Only the lines below from the one containing "不必指定，将自动与子帐号所属应用保持一致。 [175, 753, 346, 764]" through the one containing "repetitions as an" belong in the answer, repeated exactly and without pictures.

(RECORDS PROVIDED Opens)

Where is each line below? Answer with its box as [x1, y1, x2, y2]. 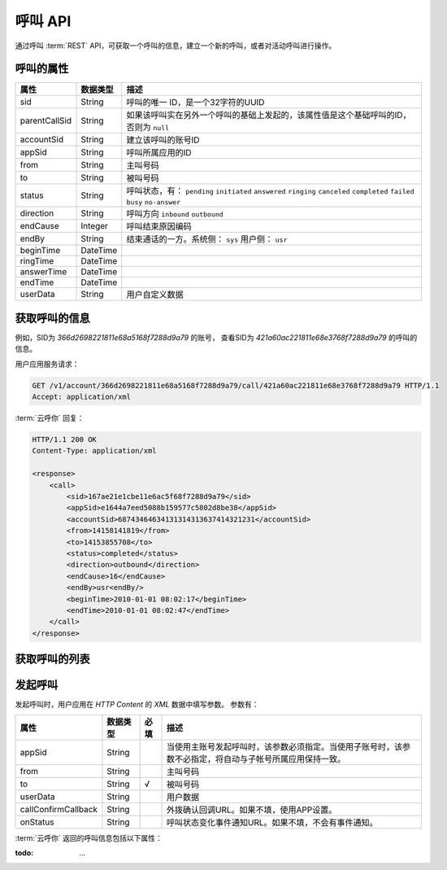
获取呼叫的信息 [15, 311, 90, 325]
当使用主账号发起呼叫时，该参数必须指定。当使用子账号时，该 [167, 741, 403, 752]
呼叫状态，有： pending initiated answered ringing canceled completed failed [126, 186, 414, 197]
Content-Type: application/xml [32, 446, 158, 456]
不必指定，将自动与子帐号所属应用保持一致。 [175, 753, 346, 764]
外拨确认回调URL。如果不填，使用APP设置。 [167, 804, 337, 815]
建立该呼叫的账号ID [126, 134, 200, 146]
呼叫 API [15, 12, 72, 30]
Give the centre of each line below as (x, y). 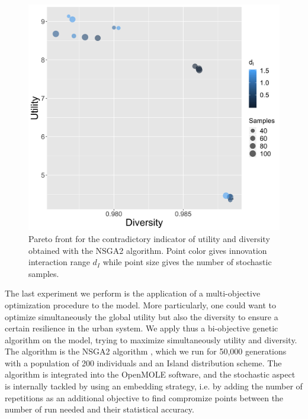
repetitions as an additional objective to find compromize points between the (144, 397)
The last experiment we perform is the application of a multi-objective (133, 293)
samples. (44, 273)
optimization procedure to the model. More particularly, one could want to (140, 304)
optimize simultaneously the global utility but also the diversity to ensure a (142, 316)
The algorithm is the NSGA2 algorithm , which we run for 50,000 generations (146, 351)
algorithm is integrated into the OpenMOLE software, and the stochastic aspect (150, 374)
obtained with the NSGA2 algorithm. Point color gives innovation (148, 250)
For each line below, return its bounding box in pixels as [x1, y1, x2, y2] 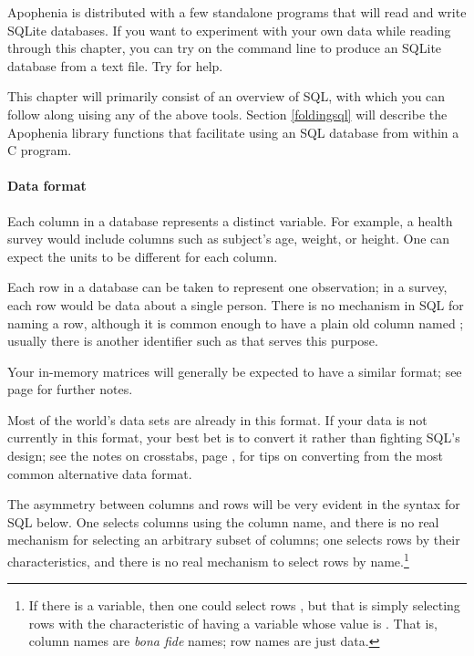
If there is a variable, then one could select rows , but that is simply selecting [28, 596, 460, 615]
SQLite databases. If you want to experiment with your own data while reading [7, 20, 451, 39]
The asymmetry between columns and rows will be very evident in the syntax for [7, 495, 460, 514]
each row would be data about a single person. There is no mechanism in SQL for [7, 295, 464, 314]
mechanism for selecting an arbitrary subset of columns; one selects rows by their [7, 530, 460, 549]
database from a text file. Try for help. [7, 56, 223, 75]
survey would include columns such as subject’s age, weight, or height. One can [7, 229, 450, 248]
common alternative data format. [7, 463, 192, 483]

(RECORDS PROVIDED Closes)

**RESULT:**
不必指定，将自动与子帐号所属应用保持一致。 [175, 753, 346, 764]
外拨确认回调URL。如果不填，使用APP设置。 [167, 804, 337, 815]
建立该呼叫的账号ID [126, 134, 200, 146]
呼叫 API [15, 12, 72, 30]
Give the centre of each line below as (x, y). 
repetitions as an additional objective to find compromize points between the (144, 397)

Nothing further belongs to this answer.